随着工业化水平的提高、农业集约化发展、燃料和化肥的大量使用,氮沉降问题已经表现出严重的全球化趋势,成为人类面临的重大环境问题之一[22]。含氮酸性沉降物不仅可影响土壤的理化性质、土壤pH、水解氮、铵态氮,还可直接引起土壤动物的生长和繁殖减退甚至死亡[3,6]。土壤动物个体小,但种类多、数量大。土壤动物与环境有着密切的关系,它们可作为标志环境质量的指示因子,反映环境质量状况,土壤动物的种类、数量、生物量、组成结构等均可作为指示因子反映环境特征。在森林生态系统中,土壤动物是重要的物质分解者,在生态系统的能量流动与物质循环中起重要作用,其功能的充分发挥是物质良性循环的有力保证[23-25]。

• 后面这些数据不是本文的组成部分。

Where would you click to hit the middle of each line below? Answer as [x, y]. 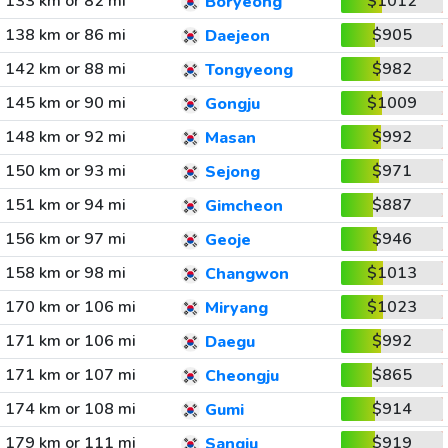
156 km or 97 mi [65, 239]
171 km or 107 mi [70, 375]
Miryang [236, 308]
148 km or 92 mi [65, 137]
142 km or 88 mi [65, 69]
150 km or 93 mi [65, 171]
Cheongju [241, 376]
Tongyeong [248, 70]
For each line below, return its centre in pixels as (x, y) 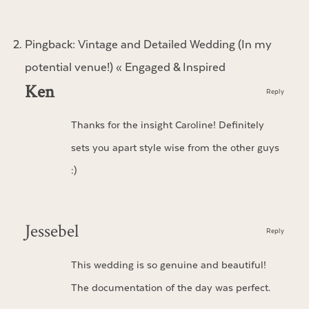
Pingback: (51, 44)
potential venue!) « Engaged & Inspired (125, 67)
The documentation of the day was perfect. (170, 288)
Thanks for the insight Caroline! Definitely (167, 126)
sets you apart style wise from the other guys (175, 148)
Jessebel (51, 230)
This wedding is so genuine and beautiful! (168, 265)
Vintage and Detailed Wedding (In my (175, 44)
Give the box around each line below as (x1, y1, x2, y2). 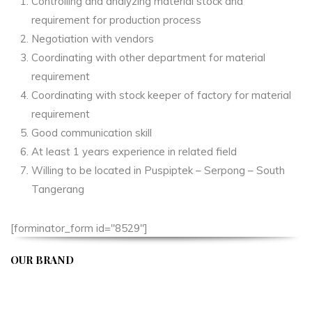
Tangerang (31, 182, 84, 196)
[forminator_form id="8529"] (10, 221, 148, 235)
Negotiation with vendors (31, 31, 154, 45)
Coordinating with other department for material (31, 50, 265, 64)
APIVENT (10, 273, 63, 286)
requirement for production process (31, 13, 201, 26)
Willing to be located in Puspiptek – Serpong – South (31, 163, 285, 177)
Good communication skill (31, 125, 152, 139)
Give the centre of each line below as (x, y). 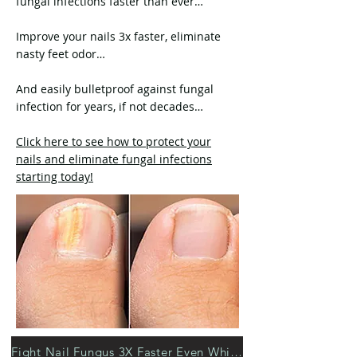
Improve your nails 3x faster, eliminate (118, 36)
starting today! (55, 177)
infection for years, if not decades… (110, 106)
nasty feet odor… (61, 54)
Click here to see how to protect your (114, 141)
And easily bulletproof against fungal (115, 89)
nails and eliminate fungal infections (114, 159)
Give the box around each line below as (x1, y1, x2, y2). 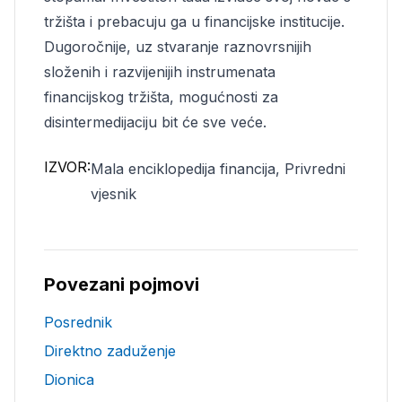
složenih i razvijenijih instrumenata (44, 63, 275, 81)
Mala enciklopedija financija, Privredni (91, 160, 345, 178)
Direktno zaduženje (44, 342, 176, 360)
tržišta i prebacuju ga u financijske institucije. (44, 13, 345, 31)
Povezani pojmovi (44, 274, 199, 295)
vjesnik (91, 185, 136, 203)
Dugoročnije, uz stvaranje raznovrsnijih (44, 38, 311, 56)
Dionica (44, 371, 94, 389)
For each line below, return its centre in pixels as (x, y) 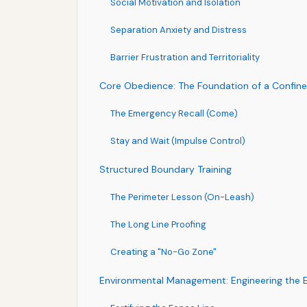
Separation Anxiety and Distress (179, 29)
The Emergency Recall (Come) (174, 113)
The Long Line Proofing (158, 224)
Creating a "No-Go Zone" (163, 251)
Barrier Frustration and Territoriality (185, 57)
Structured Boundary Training (165, 169)
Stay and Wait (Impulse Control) (178, 140)
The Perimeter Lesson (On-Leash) (182, 197)
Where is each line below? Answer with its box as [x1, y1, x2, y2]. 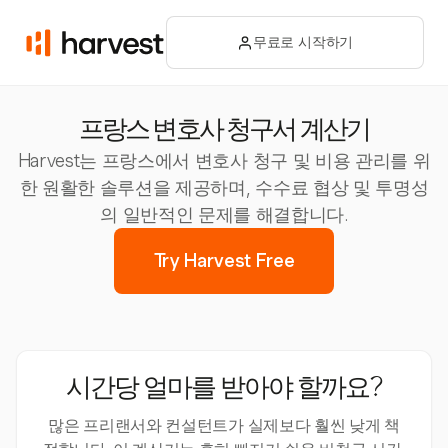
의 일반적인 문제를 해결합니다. [100, 204, 348, 225]
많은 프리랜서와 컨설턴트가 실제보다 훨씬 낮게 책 [48, 416, 400, 435]
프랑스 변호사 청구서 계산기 [78, 119, 370, 145]
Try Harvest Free [153, 250, 295, 271]
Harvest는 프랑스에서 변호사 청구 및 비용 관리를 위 [17, 150, 431, 171]
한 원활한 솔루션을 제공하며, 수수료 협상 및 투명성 [19, 177, 429, 198]
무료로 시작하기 [252, 33, 354, 50]
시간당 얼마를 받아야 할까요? [66, 377, 382, 403]
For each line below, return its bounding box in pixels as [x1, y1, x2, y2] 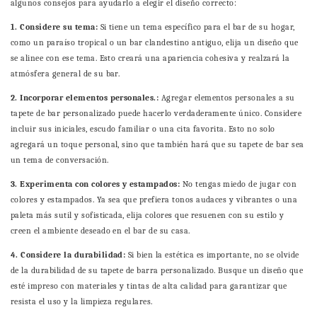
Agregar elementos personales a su [161, 93, 295, 103]
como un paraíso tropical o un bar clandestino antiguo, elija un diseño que [11, 38, 299, 48]
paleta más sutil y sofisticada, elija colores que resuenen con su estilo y [11, 210, 284, 221]
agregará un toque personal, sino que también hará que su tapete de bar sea [11, 139, 304, 150]
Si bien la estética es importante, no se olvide [127, 250, 299, 260]
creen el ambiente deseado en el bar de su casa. [11, 226, 190, 236]
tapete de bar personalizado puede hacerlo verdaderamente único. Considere [11, 108, 302, 119]
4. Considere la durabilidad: [11, 250, 128, 260]
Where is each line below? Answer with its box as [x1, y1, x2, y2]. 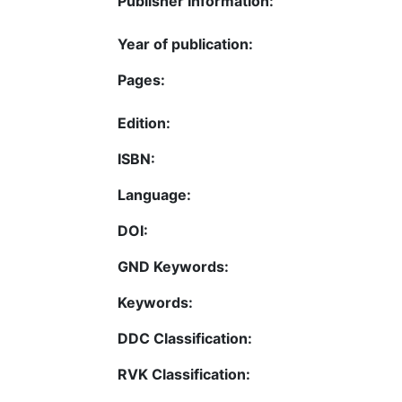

在我国,有关氮沉降对土壤动物影响的研究近年来逐渐增多。2002年10月,在广东鼎湖山国家级自然保护区建立了首个南亚热带代表性森林永久实验样地[26],即鼎湖山森林生态系统长期氮研究项目(简称DHSLT 氮R)。在林地用人工施氮(即对照、低氮、中氮、高氮及倍高氮处理)来模拟大气氮沉降增加,进行氮沉降对南亚热带森林生态系统结构和功能的影响及其机理方面的研究[26-34]。这是我国首次通过模拟实验手段系统地探究氮沉降对森林生态系统影响的研究,通过2003年7月开始的为期1a以上的实验,对土壤动物群落组成、结构、多样性变化规律及氮沉降对土壤动物影响机制进行研究。特别是徐国良等近年来陆续发表的相关文章,为大气氮沉降对动物的影响做出大量的基础工作[26-34]。徐国良等在研究土壤动物与氮素循环及对氮沉降的响应中指出,土壤动物不仅对凋落物的分解有重要影响,而且在氮素矿化和植物对氮的吸收过程中也起重要作用。开展大尺度的专类研究及长期定位研究成为进一步研究的需要[26]。氮沉降增加对森林生态系统地表土壤动物群落的影响研究中发现氮处理水平整体上并未造成土壤动物群落的显著差异。但是,氮沉降增加的处理效应体现在时间尺度上的动态变化中。氮处理效应的年动态变化过程表明存在氮沉降的累积效应[27]。在中国鼎湖山地区土壤动物对模拟氮沉降的响应研究中发现,氮沉降对土壤动物的影响存在一个阈值。随着处理浓度的加大,土壤动物的个体总数以及不同土层的类群丰富度都表现出先增加后减少的特征。在中等氮素输入水平下达到最高,土壤动物类群的垂直分布状况也在这一氮输入水平处,由趋向表层分布转变为趋向土壤深层分布[28]。在研究1a间,氮沉降下土壤动物群落的响应中,选择苗圃、针叶林、混交林和季风林4 个生态系统。在14个月的研究中发现土壤动物群落在时间尺度和垂直分布上都产生明显变化:苗圃样地氮处理具有明显的阈值效应。总体上看,森林样地氮处理梯度并没有产生明显影响。氮沉降存在明显的累积效应。在大量持续氮沉降的作用下,动物向土壤深层趋避。并且,氮沉降的阈值效应和累积效应均符合中度干扰理论[29]。在森林凋落物分解及与土壤动物的关系研究中,利用凋落物网袋法调查分析了凋落物分解过程及其中的土壤动物密度特征。氮沉降处理所产生的影响可能受环境氮饱和程度的调控。在凋落物分解进程中,土壤动物群落具有“后期进入”特征[30]。通过模拟氮沉降增加对南亚热带主要森林土壤动物的早期影响研究发现,施氮处理明显有利于土壤动物群落的发展,这种效应具有明显的阈值。氮沉降处理与土壤动物的垂直分布之间有明显的交互作用。土壤表层为中氮处理土壤动物的最适点,而在最高强度的高氮处理,土壤动物向土壤深层趋避[31]。对3种林型土壤动物群落生物量的影响研究表明,整体上氮处理对土壤动物类群生物量并未产生显著影响。外界的氮输入明显促进了针叶林土壤动物类群生物量的增长,正效应明显;而季风林在较高氮处理下的负效应明显。经历1a后,土壤动物类群生物量在各林分中的分布格局发生了显著变化,由实验处理前的季风林>混交林>针叶林,变为针叶林>季风林>混交林[32]。在对模拟氮沉降对苗圃地土壤动物群落的影响研究中,发现土壤细菌和真菌的数量总体上随氮处理的加强而持续显著地增长,土壤有机氮含量也持续升高,土壤酸度则不断下降。土壤动物群落随试验处理期加长而持续增长。土壤动物群落具有显著的垂直分异特征,施氮处理明显有利于土壤动物群落的发展,具有明显的阀值效应。不同氮沉降增加梯度所产生的效应可能与土壤氮素饱和水平相关,特别是与NO-3离子的含量有密切关系[33-34]。
氮沉降是全球环境变化中继温室效应、CO2浓度升高后,近年来备受关注的现象。仅仅研究氮沉降增加所产生的生态效应是片面的,必须加强与其它环境变化因子结合来进行研究。2012 年 《欧洲土壤生物杂志》专刊讨论土壤生态系统中的生物指示作用[35]。生物指标克服了理化监测的局限性和连续取样的繁琐性、生物指标可以在大面积和较长距离内密集布点,甚至在边远地区也能进行监测[24]。随着氮沉降的全球化,关于氮沉降对生物多样性的影响以及它们的交互作用对碳吸存的影响应是今后研究重点之一[36]。
此外,还要加强对氮沉降下生物区系的研究。目前研究地域方面国外主要是在温带地区做的工作较多,我国主要是在热带、亚热带地区。在东北地区,大小兴安岭森林生态系统的土壤动物研究较多[37-39],但主要是集中在区系调查、生态地理特征方面的研究。目前该地区生物对氮沉降的响应研究还未见报道,这也是今后研究的另一个重点内容。